What Does a JSON Schema Look Like?

Let’s consider this JSON snippet, which represents the output of the Yahoo! Finance API performing a stock quote for MSFT:

image

This is a pretty simple instance, and it is also an interesting case because it has a null property Ask, as well as a repeating record quote that does not actually repeat in this instance. I went ahead and saved this snippet to the worst place possible – my Desktop – as quote.json and then created a new Empty BizTalk Server Project in Microsoft Visual Studio 2003 (with the recently released Update 3).
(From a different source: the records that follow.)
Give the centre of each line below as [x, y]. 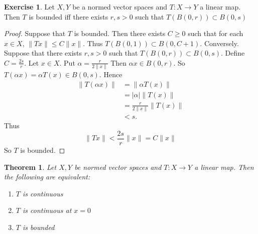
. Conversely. [219, 43]
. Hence [111, 74]
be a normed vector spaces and [120, 7]
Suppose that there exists [43, 53]
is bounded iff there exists [69, 16]
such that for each [216, 33]
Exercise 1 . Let [29, 7]
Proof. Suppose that [35, 33]
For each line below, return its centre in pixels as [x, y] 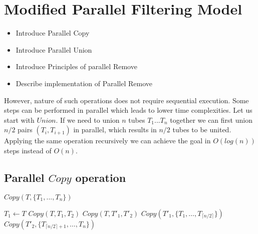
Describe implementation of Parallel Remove [84, 83]
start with [19, 120]
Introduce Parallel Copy [53, 33]
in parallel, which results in [115, 130]
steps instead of [28, 150]
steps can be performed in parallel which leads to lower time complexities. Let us [128, 110]
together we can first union [211, 120]
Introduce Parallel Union [54, 49]

From there I can generate a schema for this document by using the Add New Items… context-menu item for the project within Solution Explorer. From there, I can choose JSON Schema Wizard in the Add New Item dialog:

image

The wizard looks surprisingly like the Flat-file schema wizard, and it looks like quite a bit of that work might have been lifted and re-purposed for the JSON schema wizard. What’s nice about this wizard though, is that this is really the only page requiring input (the previous page is the obligatory Welcome screen) – so you won’t be walking through the input document while also recursively walking through the wizard.

image

Instead the wizard makes some core assumptions about what the schema should look like (much like the WFX schema generator). In the case of this instance, it’s not looking so great. Besides from essentially every single element being optional in the schema, the quote record was not set as having a maxOccurs of unbounded – though this should really be expected given that our input instance gave no indication of this. However, maybe you’re of the opinion that the wizard may have been written to infer that upon noticing it was a child of a record with a plural name – which might be an interesting option to see.

image

Next the Ask record included was typed as anyType instead of decimal – which again should be expected given that it was simply null in the input instance. However, maybe this could be an opportunity to add pages to the wizard asking for the proper type of any null items in the input instance.

Essentially, it may take some initial massaging to get everything in place and happy. After tweaking the minOccurs and maxOccurs, as well as types assigned to each node, I decided it would be a good time to ensure that my modifications would still yield a schema that would properly validate the input instance I provided to the wizard.

How do We Test These Schemas Or Validate Our JSON Instances?

Quite simply, you don’t. At least not using the typical Validate Instance option available in the Solution Explorer context-menu for the .xsd file. Instead this will require a little bit of work in custom-code.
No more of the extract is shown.